Mellie had grown several inches since the last time she’d been in the space. At fifteen, she was as tall as she’d ever be. Emerging in the small box, she found she could, by stretching her arms, touch all sides of the cupola. She slid her hands over her body, cupping her breasts, which had also finished growing. So much could change in just a few months. There was a second room attached behind the telephone-like booth that was larger. It had a sliding door—more like a barn door—set on wheels at the top of the frame and seats along three glass-panel walls.
This glass room, with its dozens of imperfect glass rectangles, scavenged from discarded rail loads, had been Roger’s gift to Mellie. When she was small and visiting her father at the warehouses, she thought that fairies and gnomes had built the strange house.
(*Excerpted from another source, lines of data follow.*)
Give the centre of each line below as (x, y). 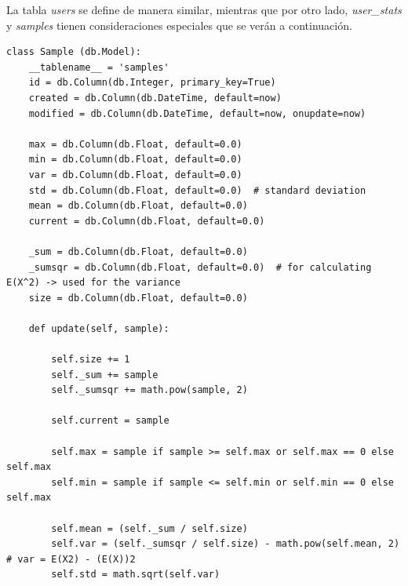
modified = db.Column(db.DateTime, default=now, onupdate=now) (197, 113)
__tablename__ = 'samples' (99, 67)
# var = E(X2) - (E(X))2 (71, 559)
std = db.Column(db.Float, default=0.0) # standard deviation (197, 190)
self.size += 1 (91, 360)
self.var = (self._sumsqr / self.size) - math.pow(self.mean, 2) (226, 544)
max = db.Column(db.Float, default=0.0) (135, 144)
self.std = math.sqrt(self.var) (136, 575)
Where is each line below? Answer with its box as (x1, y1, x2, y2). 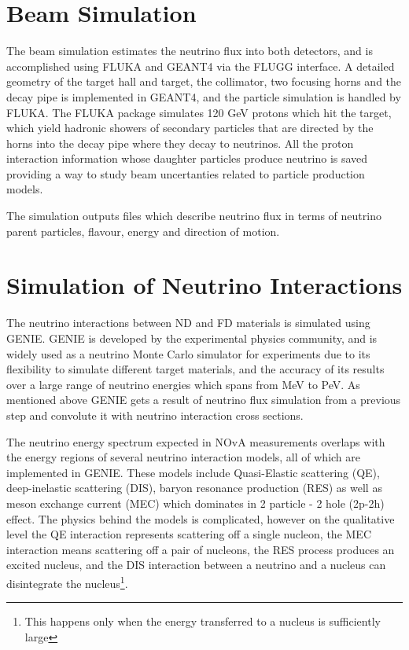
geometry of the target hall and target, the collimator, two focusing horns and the (6, 73, 402, 90)
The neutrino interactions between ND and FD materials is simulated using (6, 314, 370, 331)
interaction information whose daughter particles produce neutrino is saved (6, 150, 368, 167)
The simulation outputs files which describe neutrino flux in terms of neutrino (6, 207, 381, 224)
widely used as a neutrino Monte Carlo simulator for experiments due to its (6, 345, 370, 362)
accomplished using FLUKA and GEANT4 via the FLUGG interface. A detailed (6, 57, 395, 74)
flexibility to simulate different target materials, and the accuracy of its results (6, 361, 385, 377)
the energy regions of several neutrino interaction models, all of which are (6, 449, 361, 465)

None of her family dissuaded her from this belief—partly because no one wanted to tell her about her father’s half-brother and partly because she was the youngest and according to the doctor the last child her mother could have.
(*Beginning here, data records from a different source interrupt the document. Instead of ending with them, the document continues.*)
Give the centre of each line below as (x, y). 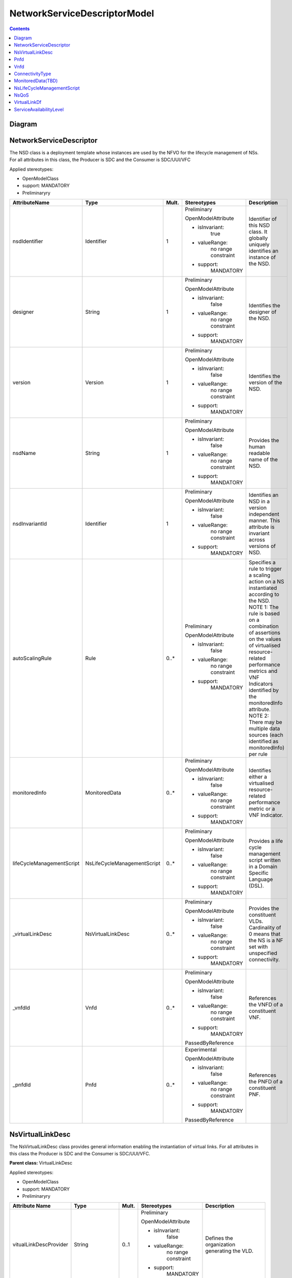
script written (265, 860)
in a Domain (263, 866)
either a (258, 777)
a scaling (260, 575)
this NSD (259, 225)
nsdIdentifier (28, 241)
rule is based (264, 613)
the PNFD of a (266, 1082)
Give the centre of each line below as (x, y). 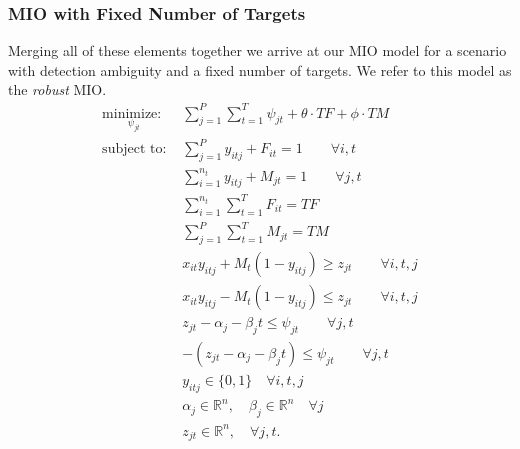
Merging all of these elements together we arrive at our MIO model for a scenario (257, 50)
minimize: (132, 113)
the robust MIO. (57, 89)
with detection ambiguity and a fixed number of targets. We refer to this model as (260, 69)
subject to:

Mellie placed her hand flat against one of the rectangles until the outline of her hand appeared. The bull’s-eye glass was her favorite. When she was eight she started sneaking into the house and exploring. At first she’d been disappointed to find so much of it unfinished, but on her third or fourth visit, she’d discovered the glass room on the roof and took it as proof that fairies existed.
She’d been visiting the house for nearly six months before Roger found her out. He had the advantage, she now realized, of knowing who she was and had listened quite seriously to her explanation of how the house had been built and who owned it. Opening the window seat, she pulled out her diary, a box of crackers, and one of Roger’s detective books with a picture of a large-breasted woman backing away from two hands that cast shadows as if they were strangling her. She checked her watch. It was a little past eleven, which meant she could hide out at Roger’s house until three and then hightail it back home with no one being the wiser about where she’d been or what she’d been up to. Within an hour the box, which because of the windows heated up like a greenhouse, had grown too stuffy to sit in. She opened a few of the panes and stretched before stepping out onto the roof.
The air smelled cleaner at that height and she had a clear view of the rail yard to the south and her father’s warehouses to the north. In the distance, Arkansas lay on the other side of the Mississippi River like a wild place. She imagined, squinting her eyes at the trees sunk deep in the river, what the land looked like before industry had shown up—when the bluffs were home to Indians with arrows pointed at their enemies. She tossed the empty box of crackers off the roof and down onto the bluff, watching it fall toward the water.